WHAT THE TASK REQUIRES:
From the first line to the last, restate every record word for word, leaving out the pictures.

(Items from a data source)
::::

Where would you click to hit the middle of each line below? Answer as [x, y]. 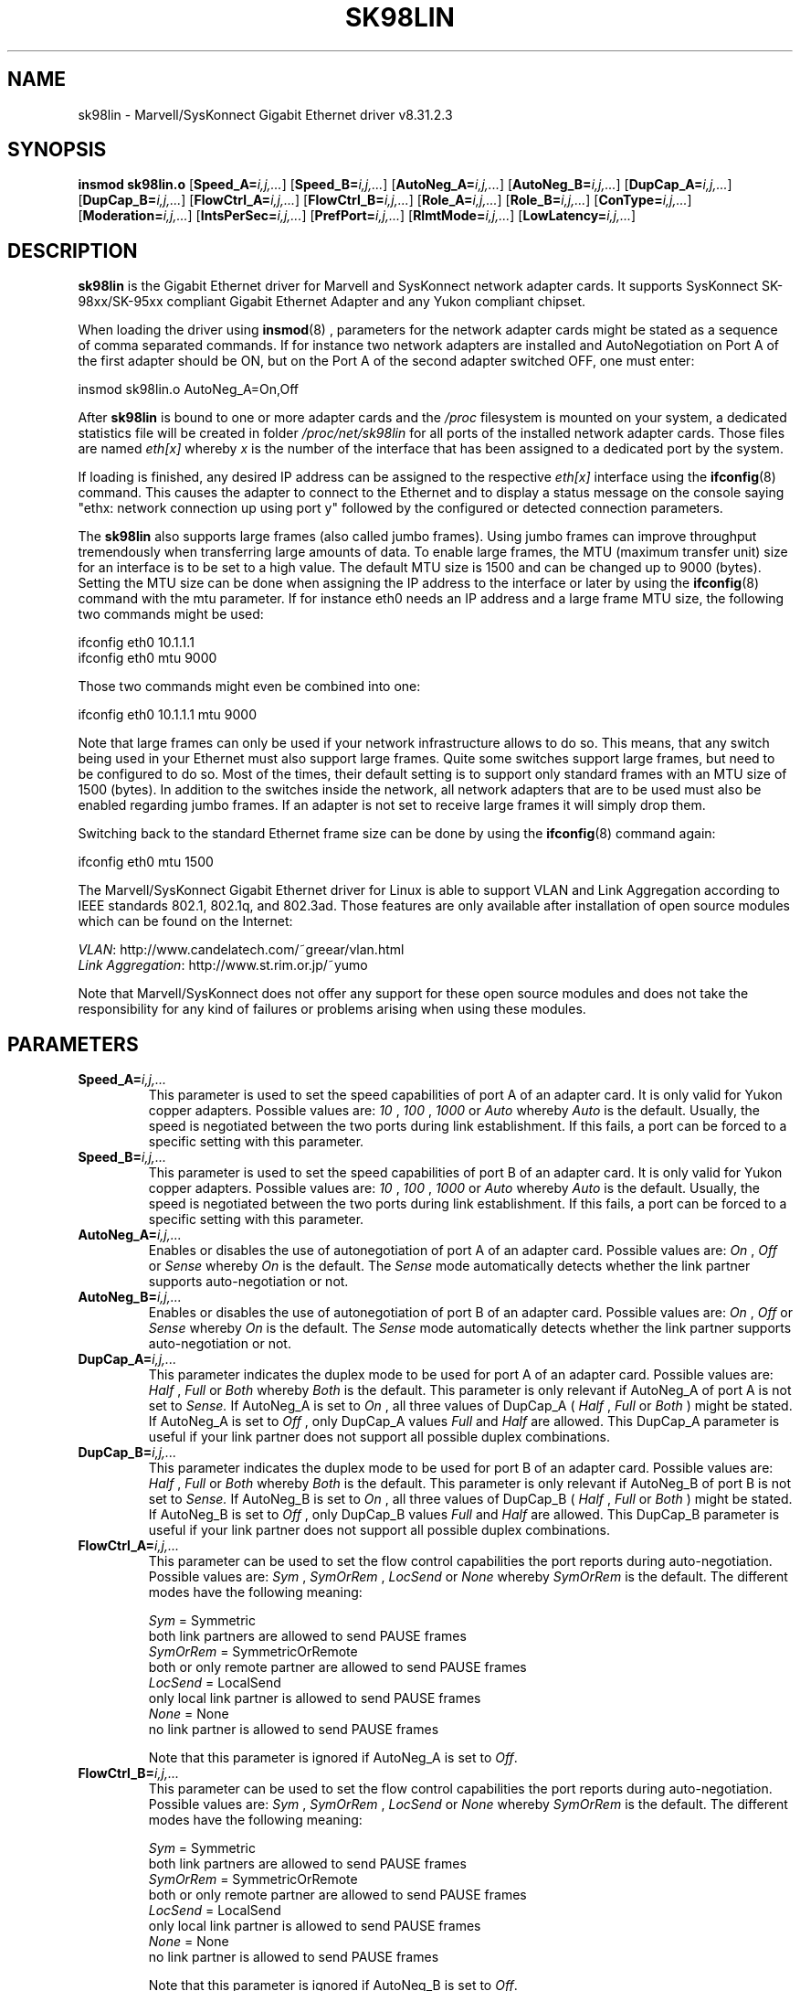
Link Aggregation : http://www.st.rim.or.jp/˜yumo [223, 965]
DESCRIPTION [73, 250]
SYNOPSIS [57, 150]
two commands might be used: [171, 614]
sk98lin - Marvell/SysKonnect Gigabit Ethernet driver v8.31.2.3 [265, 114]
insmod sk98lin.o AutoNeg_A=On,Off [189, 389]
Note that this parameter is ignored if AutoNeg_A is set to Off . [333, 1758]
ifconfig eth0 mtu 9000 [147, 658]
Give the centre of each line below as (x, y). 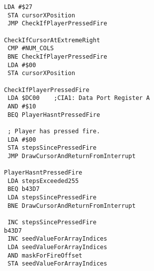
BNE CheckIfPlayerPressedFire (57, 56)
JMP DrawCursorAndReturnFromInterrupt (72, 156)
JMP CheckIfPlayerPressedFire (57, 24)
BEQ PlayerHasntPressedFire (54, 115)
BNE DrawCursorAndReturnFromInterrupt (72, 206)
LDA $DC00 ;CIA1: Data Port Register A (79, 98)
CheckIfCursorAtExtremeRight (52, 40)
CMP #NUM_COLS (31, 48)
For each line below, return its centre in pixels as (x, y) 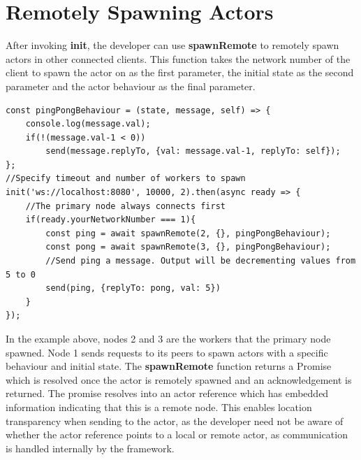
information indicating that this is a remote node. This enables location (159, 407)
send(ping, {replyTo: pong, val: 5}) (133, 288)
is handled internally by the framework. (90, 448)
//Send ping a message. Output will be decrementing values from (201, 261)
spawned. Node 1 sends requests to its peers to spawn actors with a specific (167, 352)
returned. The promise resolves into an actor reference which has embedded (167, 393)
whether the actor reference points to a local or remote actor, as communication (177, 434)
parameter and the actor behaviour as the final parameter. (131, 86)
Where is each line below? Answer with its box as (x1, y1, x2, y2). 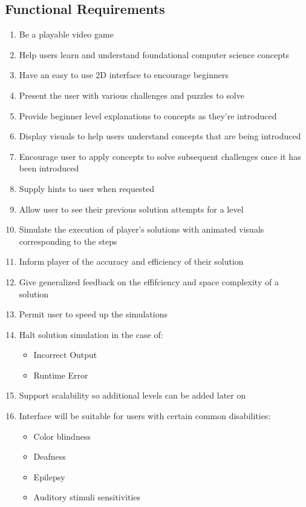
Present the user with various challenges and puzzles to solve (19, 88, 244, 101)
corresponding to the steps (19, 234, 117, 247)
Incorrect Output (33, 348, 97, 361)
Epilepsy (33, 470, 65, 483)
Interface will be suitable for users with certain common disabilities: (19, 409, 271, 422)
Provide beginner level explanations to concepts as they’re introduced (19, 109, 277, 122)
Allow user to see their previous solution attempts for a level (19, 202, 244, 215)
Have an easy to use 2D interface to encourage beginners (19, 68, 229, 81)
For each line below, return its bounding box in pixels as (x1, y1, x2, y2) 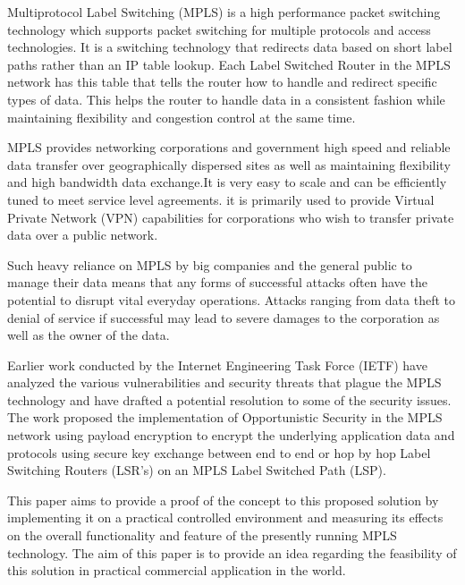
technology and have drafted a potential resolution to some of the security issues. (7, 390, 452, 409)
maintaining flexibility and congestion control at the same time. (7, 107, 356, 126)
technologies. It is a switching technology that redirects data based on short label (7, 38, 452, 56)
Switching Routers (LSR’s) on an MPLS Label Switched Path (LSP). (7, 461, 386, 479)
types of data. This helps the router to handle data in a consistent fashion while (7, 89, 445, 108)
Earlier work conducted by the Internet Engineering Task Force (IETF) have (7, 355, 427, 374)
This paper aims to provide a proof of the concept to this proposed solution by (7, 490, 439, 509)
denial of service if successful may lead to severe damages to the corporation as (7, 308, 440, 326)
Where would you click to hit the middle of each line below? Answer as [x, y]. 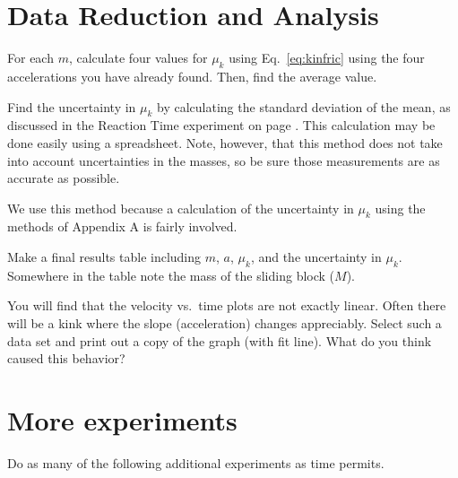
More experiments [122, 420]
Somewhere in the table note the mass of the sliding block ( [171, 275]
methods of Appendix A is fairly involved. [122, 226]
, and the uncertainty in [316, 257]
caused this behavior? [66, 358]
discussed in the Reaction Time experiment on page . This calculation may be [221, 125]
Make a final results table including [104, 257]
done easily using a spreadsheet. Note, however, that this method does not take [225, 142]
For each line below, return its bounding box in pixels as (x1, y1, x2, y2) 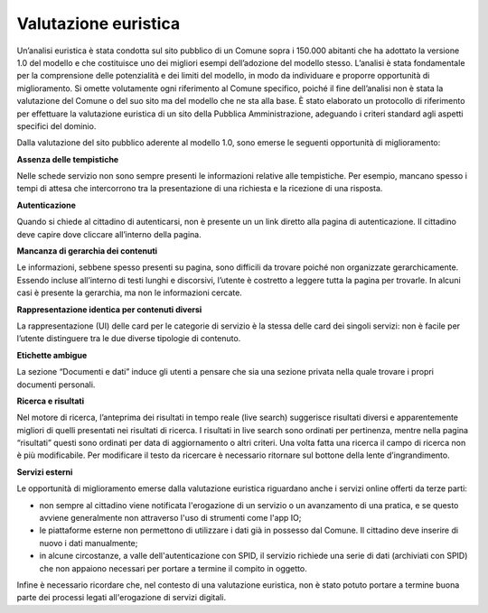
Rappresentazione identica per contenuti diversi (16, 303, 202, 315)
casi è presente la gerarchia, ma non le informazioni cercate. (16, 287, 243, 298)
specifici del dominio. (16, 120, 97, 131)
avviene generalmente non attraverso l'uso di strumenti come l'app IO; (39, 513, 302, 524)
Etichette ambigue (16, 349, 88, 360)
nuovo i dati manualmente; (39, 537, 138, 548)
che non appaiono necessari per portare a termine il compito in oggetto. (39, 562, 307, 573)
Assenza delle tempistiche (16, 153, 119, 164)
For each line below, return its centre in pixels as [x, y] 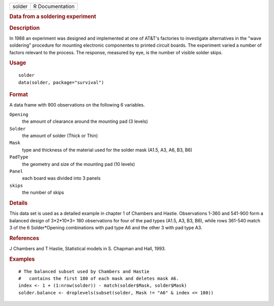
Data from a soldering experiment [53, 17]
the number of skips [43, 192]
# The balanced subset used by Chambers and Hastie [84, 271]
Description [25, 28]
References [24, 238]
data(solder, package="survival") [61, 82]
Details [19, 203]
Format [19, 95]
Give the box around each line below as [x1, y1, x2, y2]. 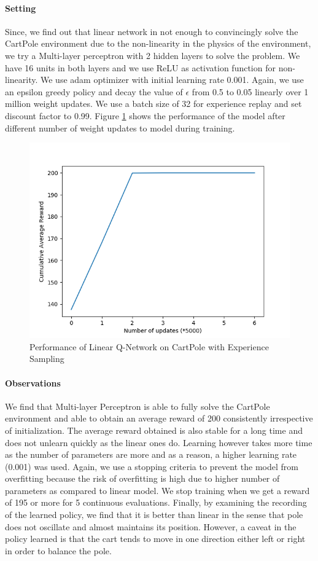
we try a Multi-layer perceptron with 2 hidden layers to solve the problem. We [5, 49, 300, 61]
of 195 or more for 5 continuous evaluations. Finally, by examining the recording [5, 496, 307, 509]
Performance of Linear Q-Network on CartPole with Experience [29, 340, 269, 353]
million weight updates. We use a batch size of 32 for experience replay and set [5, 97, 302, 110]
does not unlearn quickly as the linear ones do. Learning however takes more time [5, 436, 312, 449]
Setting [5, 1, 36, 14]
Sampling [29, 352, 64, 365]
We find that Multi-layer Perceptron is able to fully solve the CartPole [5, 399, 270, 412]
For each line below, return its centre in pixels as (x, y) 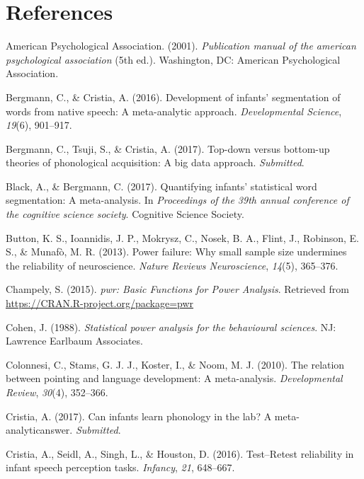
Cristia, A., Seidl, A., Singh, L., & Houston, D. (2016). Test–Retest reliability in (180, 453)
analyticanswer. (39, 430)
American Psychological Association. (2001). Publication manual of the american (181, 46)
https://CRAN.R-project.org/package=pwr (100, 303)
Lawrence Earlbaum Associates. (74, 341)
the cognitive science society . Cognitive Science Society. (125, 214)
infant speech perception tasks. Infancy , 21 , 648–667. (120, 467)
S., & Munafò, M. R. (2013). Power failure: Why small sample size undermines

::::

RESPONSE TO THIS EXERCISE:
Where would you click to hit the middle of each line below? Answer as [x, y]. 
Link Aggregation : http://www.st.rim.or.jp/˜yumo [223, 965]
DESCRIPTION [73, 250]
SYNOPSIS [57, 150]
two commands might be used: [171, 614]
sk98lin - Marvell/SysKonnect Gigabit Ethernet driver v8.31.2.3 [265, 114]
insmod sk98lin.o AutoNeg_A=On,Off [189, 389]
Note that this parameter is ignored if AutoNeg_A is set to Off . [333, 1758]
ifconfig eth0 mtu 9000 [147, 658]
Give the centre of each line below as (x, y). 
BNE CheckIfPlayerPressedFire (57, 56)
JMP DrawCursorAndReturnFromInterrupt (72, 156)
JMP CheckIfPlayerPressedFire (57, 24)
BEQ PlayerHasntPressedFire (54, 115)
BNE DrawCursorAndReturnFromInterrupt (72, 206)
LDA $DC00 ;CIA1: Data Port Register A (79, 98)
CheckIfCursorAtExtremeRight (52, 40)
CMP #NUM_COLS (31, 48)
For each line below, return its centre in pixels as (x, y) 
information indicating that this is a remote node. This enables location (159, 407)
send(ping, {replyTo: pong, val: 5}) (133, 288)
is handled internally by the framework. (90, 448)
//Send ping a message. Output will be decrementing values from (201, 261)
spawned. Node 1 sends requests to its peers to spawn actors with a specific (167, 352)
returned. The promise resolves into an actor reference which has embedded (167, 393)
whether the actor reference points to a local or remote actor, as communication (177, 434)
parameter and the actor behaviour as the final parameter. (131, 86)
Where is each line below? Answer with its box as (x1, y1, x2, y2). 
Present the user with various challenges and puzzles to solve (19, 88, 244, 101)
corresponding to the steps (19, 234, 117, 247)
Incorrect Output (33, 348, 97, 361)
Epilepsy (33, 470, 65, 483)
Interface will be suitable for users with certain common disabilities: (19, 409, 271, 422)
Provide beginner level explanations to concepts as they’re introduced (19, 109, 277, 122)
Allow user to see their previous solution attempts for a level (19, 202, 244, 215)
Have an easy to use 2D interface to encourage beginners (19, 68, 229, 81)
For each line below, return its bounding box in pixels as (x1, y1, x2, y2) 
technology and have drafted a potential resolution to some of the security issues. (7, 390, 452, 409)
maintaining flexibility and congestion control at the same time. (7, 107, 356, 126)
technologies. It is a switching technology that redirects data based on short label (7, 38, 452, 56)
Switching Routers (LSR’s) on an MPLS Label Switched Path (LSP). (7, 461, 386, 479)
types of data. This helps the router to handle data in a consistent fashion while (7, 89, 445, 108)
Earlier work conducted by the Internet Engineering Task Force (IETF) have (7, 355, 427, 374)
This paper aims to provide a proof of the concept to this proposed solution by (7, 490, 439, 509)
denial of service if successful may lead to severe damages to the corporation as (7, 308, 440, 326)
Where would you click to hit the middle of each line below? Answer as [x, y]. 
More experiments [122, 420]
Somewhere in the table note the mass of the sliding block ( [171, 275]
methods of Appendix A is fairly involved. [122, 226]
, and the uncertainty in [316, 257]
caused this behavior? [66, 358]
discussed in the Reaction Time experiment on page . This calculation may be [221, 125]
Make a final results table including [104, 257]
done easily using a spreadsheet. Note, however, that this method does not take [225, 142]
For each line below, return its bounding box in pixels as (x1, y1, x2, y2) 
Rappresentazione identica per contenuti diversi (16, 303, 202, 315)
casi è presente la gerarchia, ma non le informazioni cercate. (16, 287, 243, 298)
specifici del dominio. (16, 120, 97, 131)
avviene generalmente non attraverso l'uso di strumenti come l'app IO; (39, 513, 302, 524)
Etichette ambigue (16, 349, 88, 360)
nuovo i dati manualmente; (39, 537, 138, 548)
che non appaiono necessari per portare a termine il compito in oggetto. (39, 562, 307, 573)
Assenza delle tempistiche (16, 153, 119, 164)
For each line below, return its centre in pixels as [x, y] 
Data from a soldering experiment [53, 17]
the number of skips [43, 192]
# The balanced subset used by Chambers and Hastie [84, 271]
Description [25, 28]
References [24, 238]
data(solder, package="survival") [61, 82]
Details [19, 203]
Format [19, 95]
Give the box around each line below as [x1, y1, x2, y2]. 
we try a Multi-layer perceptron with 2 hidden layers to solve the problem. We [5, 49, 300, 61]
of 195 or more for 5 continuous evaluations. Finally, by examining the recording [5, 496, 307, 509]
Performance of Linear Q-Network on CartPole with Experience [29, 340, 269, 353]
million weight updates. We use a batch size of 32 for experience replay and set [5, 97, 302, 110]
does not unlearn quickly as the linear ones do. Learning however takes more time [5, 436, 312, 449]
Setting [5, 1, 36, 14]
Sampling [29, 352, 64, 365]
We find that Multi-layer Perceptron is able to fully solve the CartPole [5, 399, 270, 412]
For each line below, return its centre in pixels as (x, y) 
Cristia, A., Seidl, A., Singh, L., & Houston, D. (2016). Test–Retest reliability in (180, 453)
analyticanswer. (39, 430)
American Psychological Association. (2001). Publication manual of the american (181, 46)
https://CRAN.R-project.org/package=pwr (100, 303)
Lawrence Earlbaum Associates. (74, 341)
the cognitive science society . Cognitive Science Society. (125, 214)
infant speech perception tasks. Infancy , 21 , 648–667. (120, 467)
S., & Munafò, M. R. (2013). Power failure: Why small sample size undermines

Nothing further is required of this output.